— Вы изъясняетесь художественно, — лепетал старенький Бенуа. — Не берусь утверждать, что вы произносите одни лишь истины, но я вижу, что вы подлинное дитя народа. Вам недостаёт образования, связей и системы, Барнаво!
— Образование мне только помешало бы, — самоуверенно басил Барнаво, прикладываясь ко всем бутылкам по очереди. — Будь я образован, я не служил бы швейцаром, не пахал землю, не исполнял обязанностей курьера в префектуре, не давал бы советов префекту, благодаря которым он выгодно женился в то время, когда должен был идти под суд. Связи… связи я добуду — ого, Бенуа, я добуду их! Ну, а система — этого я даже не понимаю, честное слово! Что это такое?
— Это точный маршрут ваших действий и намерений, — заплетающимся языком проговорил Бенуа.
— Не понимаю! В разговоре со мною не следует употреблять этих… этих… ну как их!
— Метафор, — подсказал Жюль. Он чувствовал себя именинником. В его размеренную жизнь восемнадцатилетнего юноши властно вошла какая-то весёлая неразбериха, нечто не имеющее отношения ни к настоящему, ни к будущему. Он наблюдательно оглядывал Барнаво и спрашивал себя: «Что мне эта Гекуба и что ей я? Старик когда-то придумал невероятную чепуху и до сих пор верит в предсказание мадам Ленорман! Надо же!..»
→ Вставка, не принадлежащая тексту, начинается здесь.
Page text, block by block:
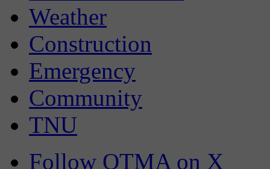
Weather
Construction
Emergency
Community
TNU
Follow OTMA on X
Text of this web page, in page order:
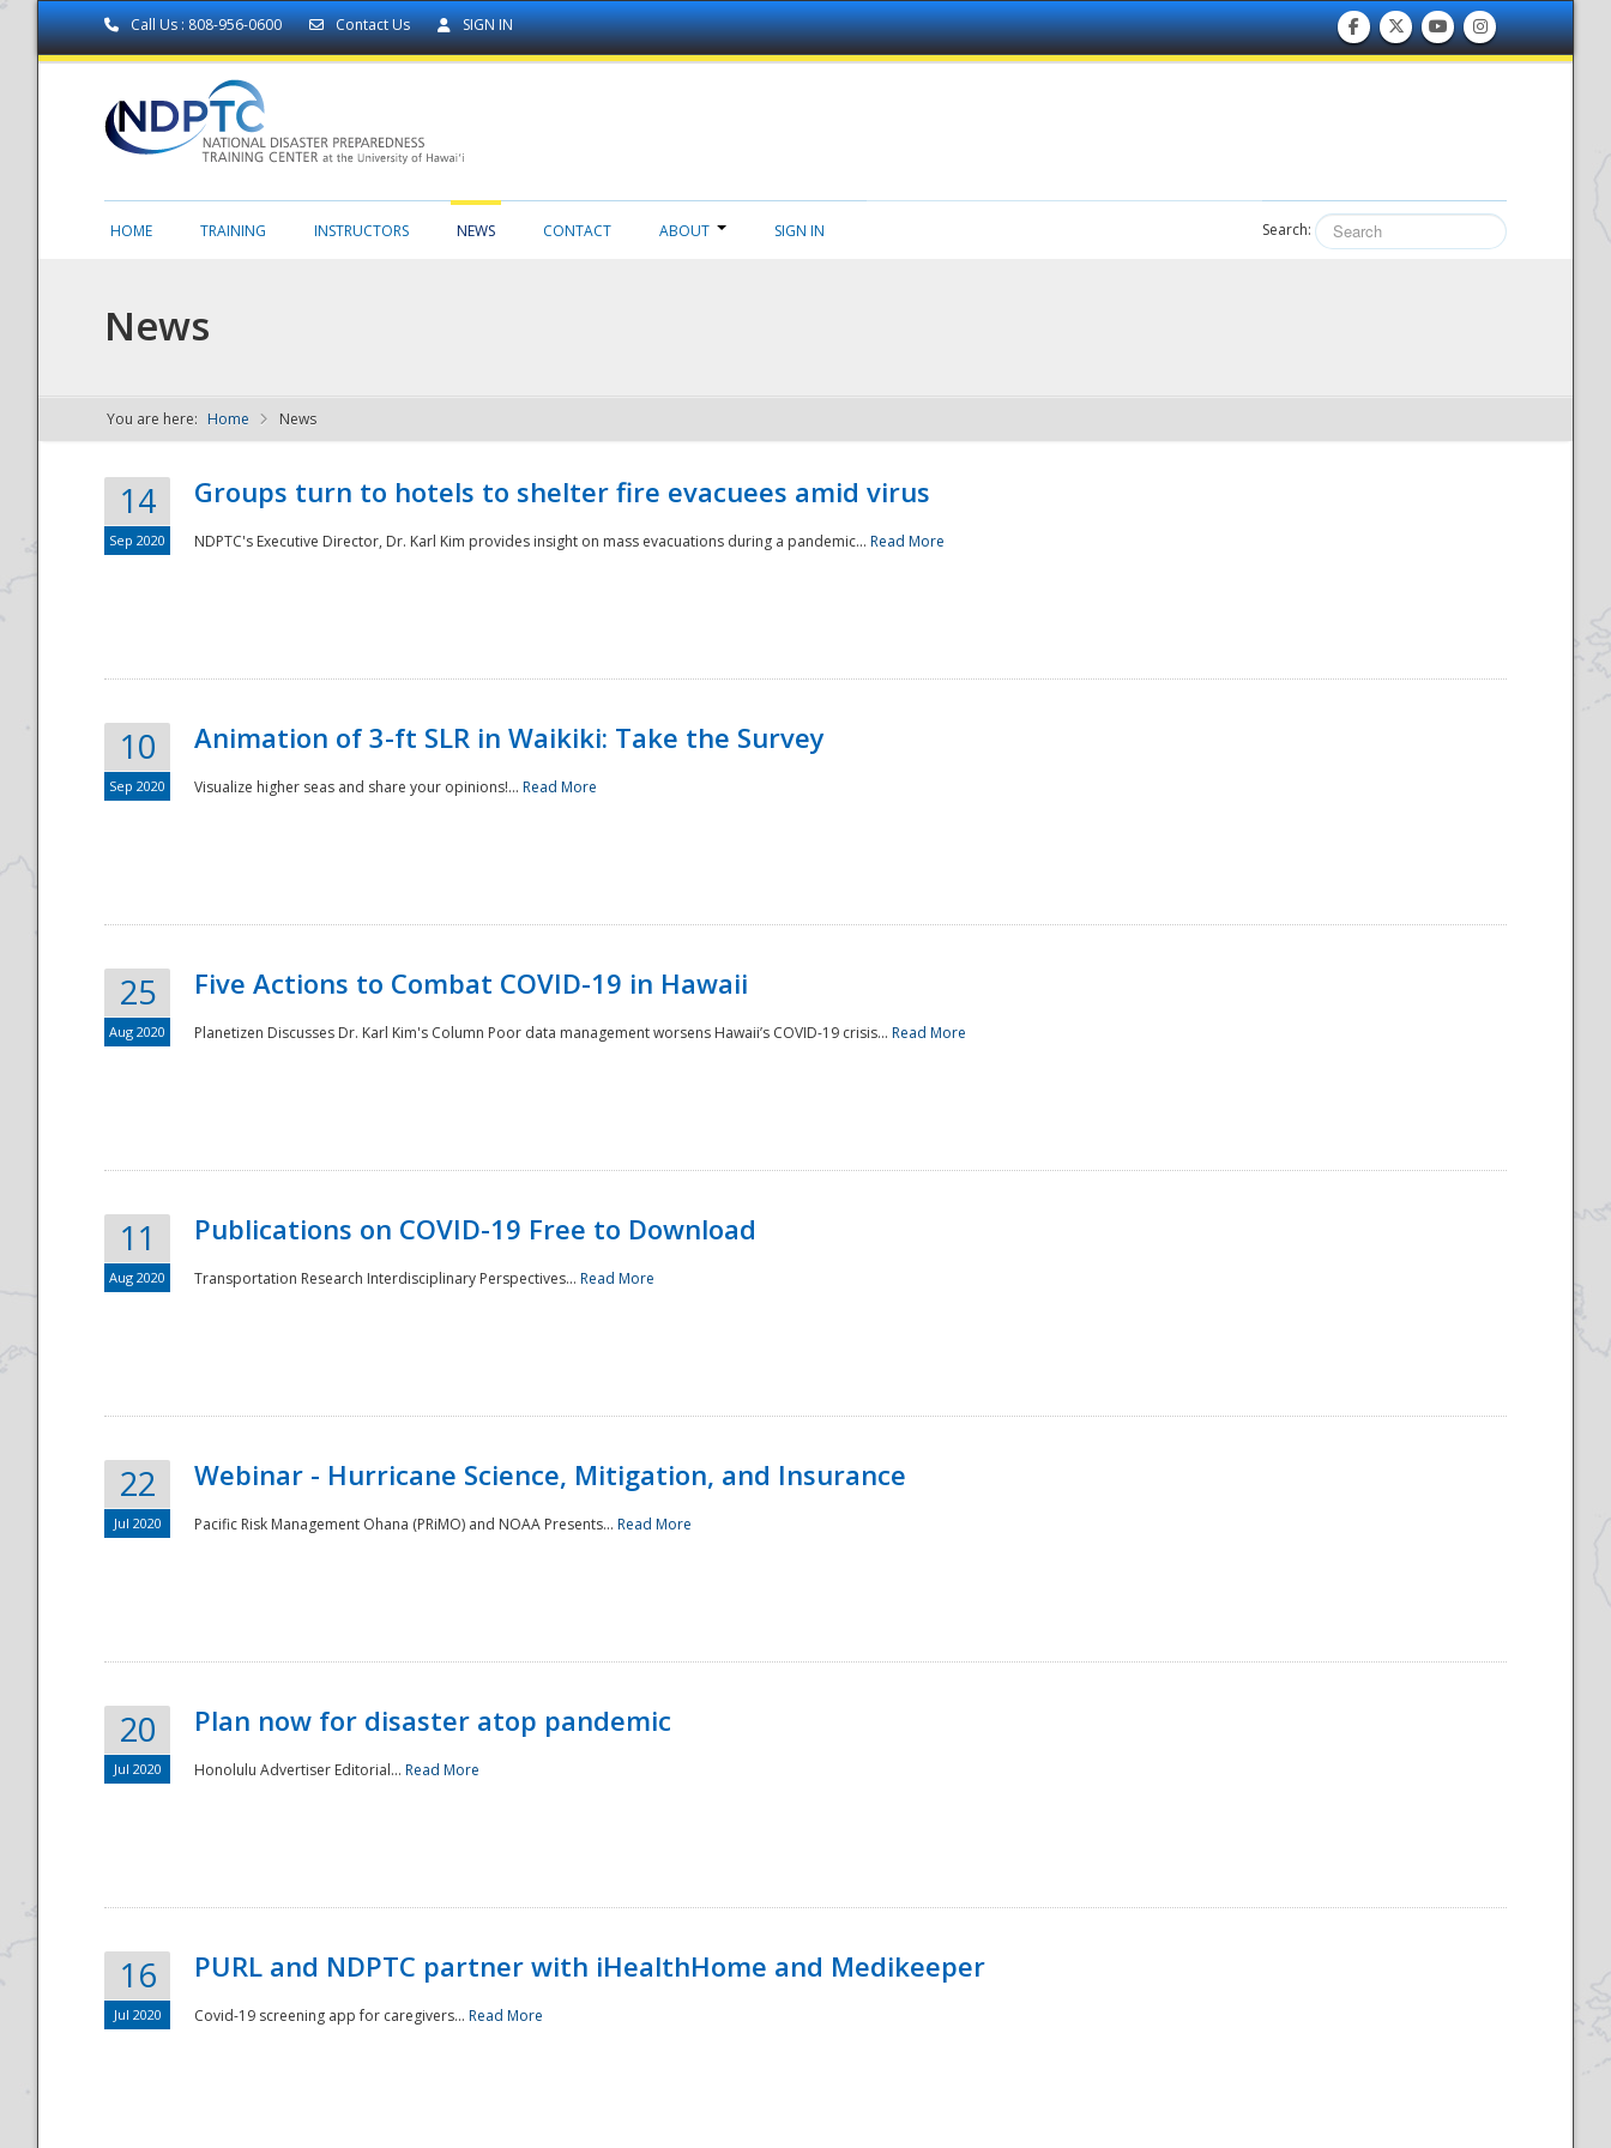
Call Us : 808-956-0600 Contact Us SIGN IN
NDPTC - The
National
HOME TRAINING INSTRUCTORS NEWS CONTACT ABOUT SIGN IN Search:
News
You are here: Home News
14
Sep 2020
Groups turn to hotels to shelter fire evacuees amid virus
NDPTC's Executive Director, Dr. Karl Kim provides insight on mass evacuations during a pandemic... Read More
10
Sep 2020
Animation of 3-ft SLR in Waikiki: Take the Survey
Visualize higher seas and share your opinions!... Read More
25
Aug 2020
Five Actions to Combat COVID-19 in Hawaii
Planetizen Discusses Dr. Karl Kim's Column Poor data management worsens Hawaii’s COVID-19 crisis... Read More
11
Aug 2020
Publications on COVID-19 Free to Download
Transportation Research Interdisciplinary Perspectives... Read More
22
Jul 2020
Webinar - Hurricane Science, Mitigation, and Insurance
Pacific Risk Management Ohana (PRiMO) and NOAA Presents... Read More
20
Jul 2020
Plan now for disaster atop pandemic
Honolulu Advertiser Editorial... Read More
16
Jul 2020
PURL and NDPTC partner with iHealthHome and Medikeeper
Covid-19 screening app for caregivers... Read More

— Знаю, о чём ты думаешь, мальчик, — прервал его размышления Барнаво. — Ты думаешь: а для чего я связался с этим сыном народа? Не думай об этом, мой дорогой! Найди свою систему и действуй! Я верю в тебя, Жюль! Почему, на каком основании? И сам не знаю. Такова всякая вера, способная делать чудеса. Мне всегда требуется в кого-нибудь верить. Я верил в Бонапарта, но он что-то где-то сделал не так. Я верил в Турнэ, но он оказался дураком. Я…
Барнаво махнул рукой и приложился к бокалу с ромом.
— Я верил в мой клочок земли, но меня лишили и земли и веры. Длинная история, не хочется рассказывать. И вот я уверовал в тебя, Жюль! В чудесную юность моей родины. А вы, Бенуа, говорите, что я ничего не смыслю в метафоре! И в метафоре, и в гиперболе, и даже в пятистопном ямбе, коли на то пошло! Живи сейчас Гомер — я бы научил его писать в рифму! Уж я ему…
Барнаво не договорил, голова его отвалилась к спинке стула, рот раскрылся, пышные усы свесились, глаза закрылись. Барнаво захрапел. С помощью Жюля и Бенуа (невелика была, кстати сказать, помощь) бывшего швейцара усадили в коляску и привезли в дом Пьера Верна. Здесь его уложили в комнате, отведённой для гостей. Все в доме спали. На своём столике у окна Жюль нашёл письмо от Жанны.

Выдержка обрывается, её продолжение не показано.